Pronto, a maman está brava com eu e quer levar o neném para o quarto para deixar de castigo.
Com medo de deixar a maman ainda mais brava, eu aceitei a sua mão para ir para o quarto.
– Deita na cama, – ela mandou assim que entramos.
Eu quis protestar e reclamar, mas se já ia levar palmadas, tentar evitar agora iria apenas piorar a situação e até aumentar o número que iria levar. Sofrendo internamente eu fui para cama e sentei esperando pela maman.
A Val trancou a porta e veio até a mim. Com a porta trancada ninguém iria nos interromper e salvar o meu bumbum. Eu tô muito ferrada.
– Por que está sentada aí, ma vie? Eu disse para deitar. Vem cá – a maman disse se deitando na cama e eu estranhei.
– Você vai querer fazer isso deitada?
– Oui, a cama é mais quentinha. Está um pouco frio aqui, não acha?
– Sim, mas…
Okay… a maman que sabe.
Eu deitei ao seu lado esperando receber a primeira, mas ao invés de tirar os meus shorts, a maman tirou a alça do próprio pijama. Ela estava me dando tetê… ah, então era isso? Não vai ter palmada por ter quebrado o presentinho dos meus sogros?
Você acha que eu fiquei parada olhando sem entender nada? Nem pensar, abocanhei o meu tetê e aproveitei que estava sendo oferecido.
– Você não mamou essa manhã e depois da noite toda sem esvaziar, te ouvir chorando estava me fazendo a começar a vazar.
Isso significa que toda vez que eu chorar vou ter tetê? Bom saber…
– Enfim, eu sei que está triste pelo seu copinho. Mas nós vamos dar um jeito nisso, okay? Eu também estava desconfiada que louça de vidro e porcelana não fossem lá uma boa ideia, mas eu não poderia esperar algo diferente vindo da minha mãe.
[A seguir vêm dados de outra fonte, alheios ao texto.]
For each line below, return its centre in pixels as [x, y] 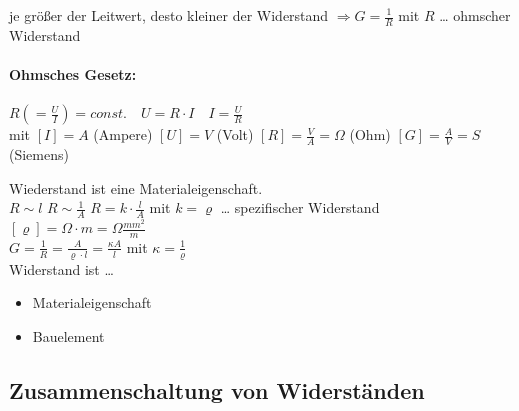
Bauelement [68, 335]
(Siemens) [39, 154]
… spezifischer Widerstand [300, 207]
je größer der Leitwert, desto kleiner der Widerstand [169, 15]
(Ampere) [123, 134]
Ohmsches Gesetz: [73, 74]
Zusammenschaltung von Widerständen [217, 389]
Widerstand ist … [61, 268]
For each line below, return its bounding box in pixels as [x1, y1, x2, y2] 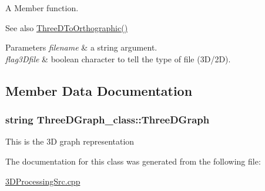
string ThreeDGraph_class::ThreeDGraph [5, 112, 210, 127]
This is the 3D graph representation [5, 135, 135, 148]
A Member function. [5, 2, 79, 14]
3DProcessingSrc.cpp [5, 175, 80, 187]
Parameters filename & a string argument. [5, 41, 157, 53]
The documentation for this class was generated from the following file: [5, 155, 261, 167]
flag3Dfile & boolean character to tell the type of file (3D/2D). [5, 52, 231, 65]
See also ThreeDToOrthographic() [5, 21, 128, 33]
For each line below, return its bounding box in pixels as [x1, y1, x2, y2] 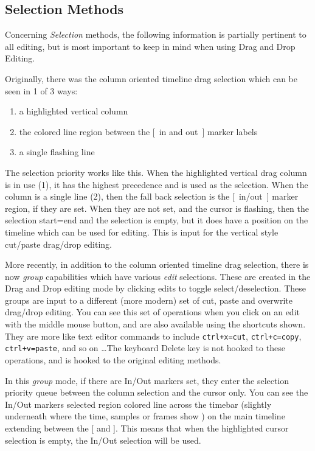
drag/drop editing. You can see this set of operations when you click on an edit [5, 306, 300, 318]
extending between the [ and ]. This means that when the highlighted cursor [5, 421, 289, 434]
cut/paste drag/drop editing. [5, 237, 112, 250]
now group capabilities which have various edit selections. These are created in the [5, 270, 311, 282]
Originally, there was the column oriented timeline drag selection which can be [5, 72, 297, 85]
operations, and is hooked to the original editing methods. [5, 353, 221, 366]
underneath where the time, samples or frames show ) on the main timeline [5, 410, 285, 422]
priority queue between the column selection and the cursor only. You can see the [5, 386, 308, 399]
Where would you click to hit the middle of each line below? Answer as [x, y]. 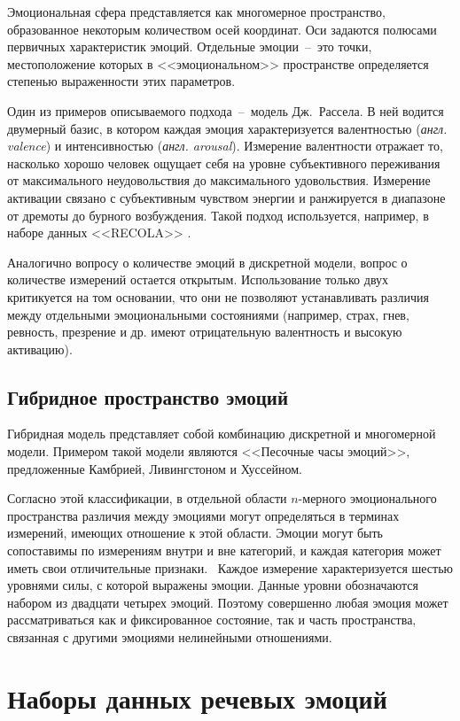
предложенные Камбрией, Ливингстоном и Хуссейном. [155, 468]
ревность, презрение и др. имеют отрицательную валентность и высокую [205, 332]
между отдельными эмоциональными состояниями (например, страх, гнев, [208, 314]
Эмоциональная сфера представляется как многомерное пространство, [196, 12]
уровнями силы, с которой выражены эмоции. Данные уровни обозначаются [213, 585]
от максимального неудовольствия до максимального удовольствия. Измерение [219, 180]
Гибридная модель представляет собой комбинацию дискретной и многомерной [222, 434]
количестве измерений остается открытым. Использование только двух [198, 279]
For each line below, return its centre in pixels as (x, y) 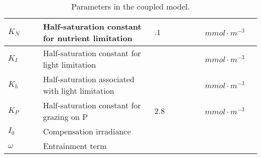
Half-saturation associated (89, 79)
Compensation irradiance (87, 131)
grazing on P (65, 117)
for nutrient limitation (88, 38)
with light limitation (79, 91)
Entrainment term (75, 146)
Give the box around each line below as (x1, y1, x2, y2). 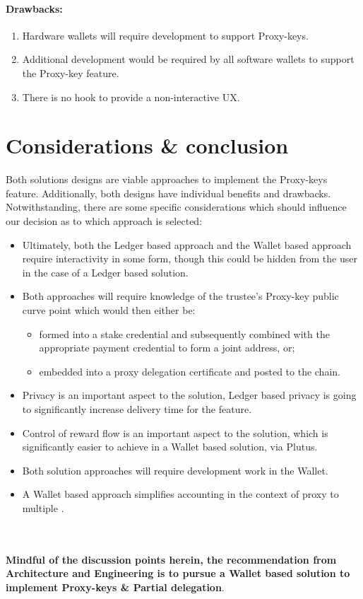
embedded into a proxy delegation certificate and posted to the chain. (39, 364, 340, 378)
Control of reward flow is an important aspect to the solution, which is (22, 425, 328, 440)
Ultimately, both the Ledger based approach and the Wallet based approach (22, 237, 352, 252)
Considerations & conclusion (6, 131, 289, 160)
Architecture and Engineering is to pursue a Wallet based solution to (6, 566, 350, 581)
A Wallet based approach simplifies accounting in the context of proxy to (22, 487, 339, 501)
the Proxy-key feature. (22, 65, 119, 80)
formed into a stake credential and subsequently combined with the (39, 326, 330, 341)
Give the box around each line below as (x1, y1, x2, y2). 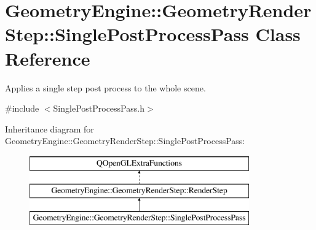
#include (5, 102, 39, 115)
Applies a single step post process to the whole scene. (5, 81, 206, 94)
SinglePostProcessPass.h (53, 102, 144, 115)
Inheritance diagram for (5, 122, 94, 135)
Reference (5, 45, 90, 71)
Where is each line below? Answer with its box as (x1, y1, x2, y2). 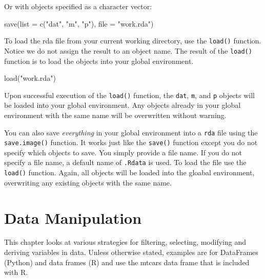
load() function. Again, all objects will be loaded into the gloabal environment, (4, 167, 255, 178)
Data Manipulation (4, 207, 142, 228)
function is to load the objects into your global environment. (4, 55, 194, 66)
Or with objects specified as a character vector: (4, 1, 152, 11)
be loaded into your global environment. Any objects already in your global (4, 100, 241, 110)
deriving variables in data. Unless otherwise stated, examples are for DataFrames (4, 247, 258, 258)
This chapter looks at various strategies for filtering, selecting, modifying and (4, 237, 247, 247)
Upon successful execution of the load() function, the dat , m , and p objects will (4, 89, 255, 100)
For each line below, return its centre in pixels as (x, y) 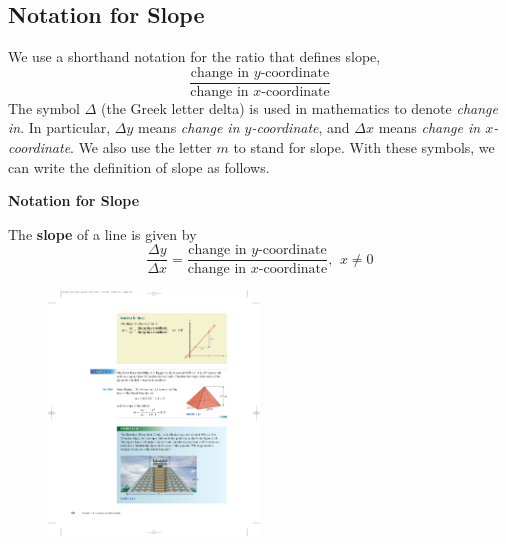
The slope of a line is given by (102, 233)
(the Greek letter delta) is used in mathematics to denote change (299, 107)
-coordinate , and (300, 127)
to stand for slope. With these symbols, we (364, 147)
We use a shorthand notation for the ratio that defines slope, (194, 56)
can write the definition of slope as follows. (139, 166)
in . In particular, (59, 127)
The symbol (44, 107)
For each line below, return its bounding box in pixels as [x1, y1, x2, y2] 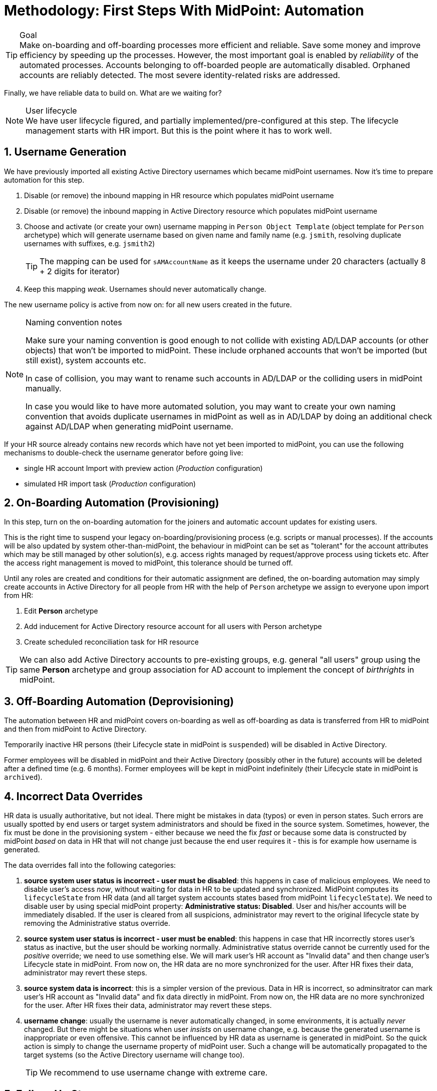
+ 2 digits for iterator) [40, 266, 120, 276]
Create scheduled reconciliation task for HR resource [24, 638, 199, 647]
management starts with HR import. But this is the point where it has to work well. [26, 125, 332, 136]
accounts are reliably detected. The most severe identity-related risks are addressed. [20, 70, 340, 80]
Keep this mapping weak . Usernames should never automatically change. [24, 284, 266, 293]
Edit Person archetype [24, 607, 98, 616]
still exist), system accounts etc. [26, 355, 146, 365]
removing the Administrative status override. [24, 919, 170, 928]
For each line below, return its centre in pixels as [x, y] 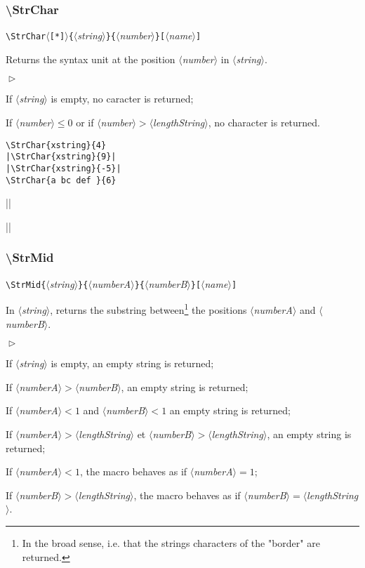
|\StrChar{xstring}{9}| [61, 157]
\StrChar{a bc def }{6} [61, 180]
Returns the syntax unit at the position [91, 59]
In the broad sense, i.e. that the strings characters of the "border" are [171, 542]
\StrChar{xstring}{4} [56, 145]
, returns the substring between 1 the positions [148, 309]
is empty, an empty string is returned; [132, 363]
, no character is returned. [264, 123]
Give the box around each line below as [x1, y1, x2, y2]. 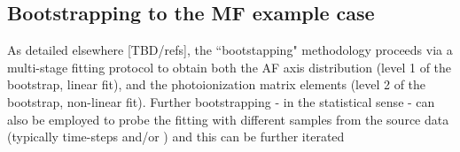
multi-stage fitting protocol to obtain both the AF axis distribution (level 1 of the [7, 57, 452, 76]
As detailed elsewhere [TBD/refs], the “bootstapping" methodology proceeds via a [7, 41, 453, 59]
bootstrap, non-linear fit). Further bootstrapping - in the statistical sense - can [7, 92, 435, 110]
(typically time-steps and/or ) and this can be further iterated [7, 127, 345, 146]
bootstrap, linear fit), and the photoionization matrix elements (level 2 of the [7, 75, 426, 94]
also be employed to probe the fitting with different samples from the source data [7, 110, 449, 128]
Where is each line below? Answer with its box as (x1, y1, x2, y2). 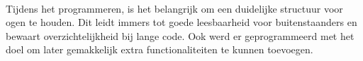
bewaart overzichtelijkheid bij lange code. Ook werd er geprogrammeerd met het (6, 28, 354, 43)
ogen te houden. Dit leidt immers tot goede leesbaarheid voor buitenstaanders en (6, 15, 357, 29)
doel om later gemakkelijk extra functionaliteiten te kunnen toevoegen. (6, 42, 313, 57)
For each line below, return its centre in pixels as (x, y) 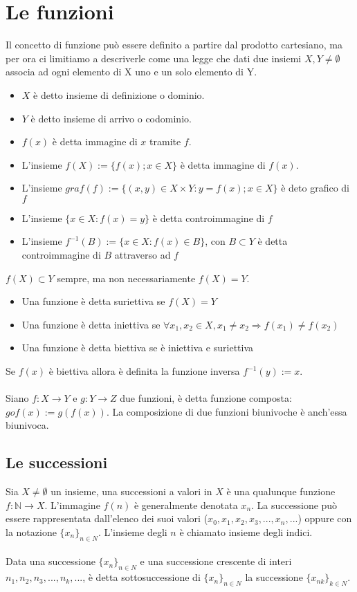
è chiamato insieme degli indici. (246, 531)
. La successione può (294, 505)
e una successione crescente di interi (216, 561)
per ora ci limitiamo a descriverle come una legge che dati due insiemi (154, 58)
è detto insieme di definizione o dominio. (119, 94)
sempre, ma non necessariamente (126, 278)
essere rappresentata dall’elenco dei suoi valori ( (107, 518)
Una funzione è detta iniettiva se (91, 324)
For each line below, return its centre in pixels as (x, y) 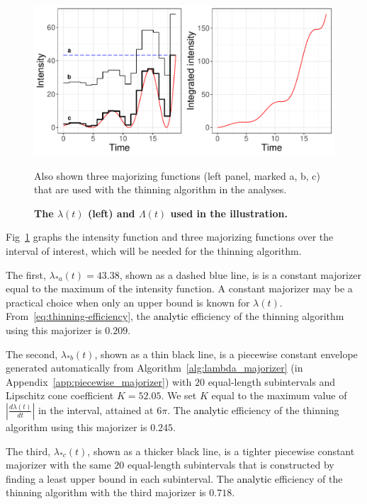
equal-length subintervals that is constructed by (231, 465)
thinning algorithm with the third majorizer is (106, 492)
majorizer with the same (58, 465)
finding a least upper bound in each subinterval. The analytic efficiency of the (174, 478)
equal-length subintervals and (272, 381)
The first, (26, 274)
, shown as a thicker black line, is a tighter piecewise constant (221, 451)
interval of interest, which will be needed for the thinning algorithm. (154, 250)
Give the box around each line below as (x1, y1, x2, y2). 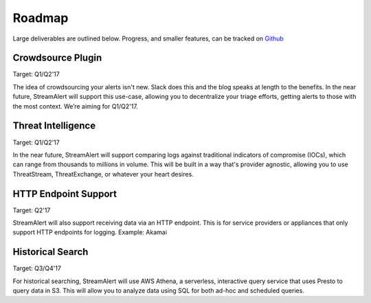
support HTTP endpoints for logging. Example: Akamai (12, 228, 168, 236)
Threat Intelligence (12, 120, 96, 132)
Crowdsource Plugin (12, 52, 102, 64)
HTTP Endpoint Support (12, 188, 117, 199)
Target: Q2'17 (12, 206, 51, 214)
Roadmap (12, 10, 69, 25)
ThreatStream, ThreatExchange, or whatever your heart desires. (12, 170, 194, 178)
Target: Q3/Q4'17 (12, 265, 62, 273)

– Ela num tá brava com eu?
– Foi um acidente, meu amor. Ninguém vai ficar bravo ou brigar com você por isso. O importante é que não se machucou.
Ah é… às vezes esqueço que a maman e a família dela não são como a tia Lúcia.
– Agora termina de mamar o quanto antes. Temos pouco tempo para voltar para Paris para encontrar o comprador do seu quadro.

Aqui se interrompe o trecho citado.